— Saved data entries —
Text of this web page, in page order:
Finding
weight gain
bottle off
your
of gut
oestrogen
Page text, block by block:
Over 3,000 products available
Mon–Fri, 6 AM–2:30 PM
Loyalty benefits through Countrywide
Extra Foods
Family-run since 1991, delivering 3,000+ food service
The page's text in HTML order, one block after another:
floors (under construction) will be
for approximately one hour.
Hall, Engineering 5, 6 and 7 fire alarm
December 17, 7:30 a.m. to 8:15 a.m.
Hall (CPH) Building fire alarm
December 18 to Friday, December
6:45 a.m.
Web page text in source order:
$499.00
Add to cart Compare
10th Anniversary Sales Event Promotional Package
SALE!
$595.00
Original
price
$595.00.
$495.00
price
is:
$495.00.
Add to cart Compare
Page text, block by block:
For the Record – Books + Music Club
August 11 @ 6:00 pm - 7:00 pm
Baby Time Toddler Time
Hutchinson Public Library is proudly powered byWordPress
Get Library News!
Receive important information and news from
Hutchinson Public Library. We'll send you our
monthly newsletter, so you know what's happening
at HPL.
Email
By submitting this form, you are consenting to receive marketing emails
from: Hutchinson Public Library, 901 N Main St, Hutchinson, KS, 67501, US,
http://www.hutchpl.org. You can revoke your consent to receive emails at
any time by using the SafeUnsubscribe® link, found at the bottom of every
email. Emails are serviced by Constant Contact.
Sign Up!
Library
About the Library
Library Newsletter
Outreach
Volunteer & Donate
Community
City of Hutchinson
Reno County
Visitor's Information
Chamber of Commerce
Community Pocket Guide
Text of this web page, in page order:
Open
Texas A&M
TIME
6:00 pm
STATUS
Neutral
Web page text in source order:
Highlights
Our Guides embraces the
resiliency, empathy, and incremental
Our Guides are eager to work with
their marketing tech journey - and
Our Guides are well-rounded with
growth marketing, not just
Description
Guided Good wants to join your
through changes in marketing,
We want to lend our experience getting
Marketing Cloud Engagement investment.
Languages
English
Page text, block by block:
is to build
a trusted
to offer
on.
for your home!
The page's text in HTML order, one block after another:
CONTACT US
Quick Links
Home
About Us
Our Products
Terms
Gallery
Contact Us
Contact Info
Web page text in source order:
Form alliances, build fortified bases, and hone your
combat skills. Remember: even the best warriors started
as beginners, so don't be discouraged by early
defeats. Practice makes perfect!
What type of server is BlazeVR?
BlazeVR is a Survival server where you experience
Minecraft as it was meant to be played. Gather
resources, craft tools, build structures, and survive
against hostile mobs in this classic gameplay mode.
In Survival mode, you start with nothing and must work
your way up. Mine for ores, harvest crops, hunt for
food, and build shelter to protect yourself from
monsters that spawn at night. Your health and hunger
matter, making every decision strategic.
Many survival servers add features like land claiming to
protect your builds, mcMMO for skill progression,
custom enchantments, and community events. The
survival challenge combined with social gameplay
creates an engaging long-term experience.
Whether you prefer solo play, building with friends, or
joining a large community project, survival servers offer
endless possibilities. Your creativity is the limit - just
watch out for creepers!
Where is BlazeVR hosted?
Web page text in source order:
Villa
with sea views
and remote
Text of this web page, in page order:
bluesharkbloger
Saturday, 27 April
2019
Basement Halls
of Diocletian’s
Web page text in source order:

— WORK ORDER —
All records should be written out again exactly as given.

— ANSWER TO THE EXERCISE —
Text of this web page, in page order:
Finding
weight gain
bottle off
your
of gut
oestrogen
Page text, block by block:
Over 3,000 products available
Mon–Fri, 6 AM–2:30 PM
Loyalty benefits through Countrywide
Extra Foods
Family-run since 1991, delivering 3,000+ food service
The page's text in HTML order, one block after another:
floors (under construction) will be
for approximately one hour.
Hall, Engineering 5, 6 and 7 fire alarm
December 17, 7:30 a.m. to 8:15 a.m.
Hall (CPH) Building fire alarm
December 18 to Friday, December
6:45 a.m.
Web page text in source order:
$499.00
Add to cart Compare
10th Anniversary Sales Event Promotional Package
SALE!
$595.00
Original
price
$595.00.
$495.00
price
is:
$495.00.
Add to cart Compare
Page text, block by block:
For the Record – Books + Music Club
August 11 @ 6:00 pm - 7:00 pm
Baby Time Toddler Time
Hutchinson Public Library is proudly powered byWordPress
Get Library News!
Receive important information and news from
Hutchinson Public Library. We'll send you our
monthly newsletter, so you know what's happening
at HPL.
Email
By submitting this form, you are consenting to receive marketing emails
from: Hutchinson Public Library, 901 N Main St, Hutchinson, KS, 67501, US,
http://www.hutchpl.org. You can revoke your consent to receive emails at
any time by using the SafeUnsubscribe® link, found at the bottom of every
email. Emails are serviced by Constant Contact.
Sign Up!
Library
About the Library
Library Newsletter
Outreach
Volunteer & Donate
Community
City of Hutchinson
Reno County
Visitor's Information
Chamber of Commerce
Community Pocket Guide
Text of this web page, in page order:
Open
Texas A&M
TIME
6:00 pm
STATUS
Neutral
Web page text in source order:
Highlights
Our Guides embraces the
resiliency, empathy, and incremental
Our Guides are eager to work with
their marketing tech journey - and
Our Guides are well-rounded with
growth marketing, not just
Description
Guided Good wants to join your
through changes in marketing,
We want to lend our experience getting
Marketing Cloud Engagement investment.
Languages
English
Page text, block by block:
is to build
a trusted
to offer
on.
for your home!
The page's text in HTML order, one block after another:
CONTACT US
Quick Links
Home
About Us
Our Products
Terms
Gallery
Contact Us
Contact Info
Web page text in source order:
Form alliances, build fortified bases, and hone your
combat skills. Remember: even the best warriors started
as beginners, so don't be discouraged by early
defeats. Practice makes perfect!
What type of server is BlazeVR?
BlazeVR is a Survival server where you experience
Minecraft as it was meant to be played. Gather
resources, craft tools, build structures, and survive
against hostile mobs in this classic gameplay mode.
In Survival mode, you start with nothing and must work
your way up. Mine for ores, harvest crops, hunt for
food, and build shelter to protect yourself from
monsters that spawn at night. Your health and hunger
matter, making every decision strategic.
Many survival servers add features like land claiming to
protect your builds, mcMMO for skill progression,
custom enchantments, and community events. The
survival challenge combined with social gameplay
creates an engaging long-term experience.
Whether you prefer solo play, building with friends, or
joining a large community project, survival servers offer
endless possibilities. Your creativity is the limit - just
watch out for creepers!
Where is BlazeVR hosted?
Web page text in source order:
Villa
with sea views
and remote
Text of this web page, in page order:
bluesharkbloger
Saturday, 27 April
2019
Basement Halls
of Diocletian’s
Web page text in source order:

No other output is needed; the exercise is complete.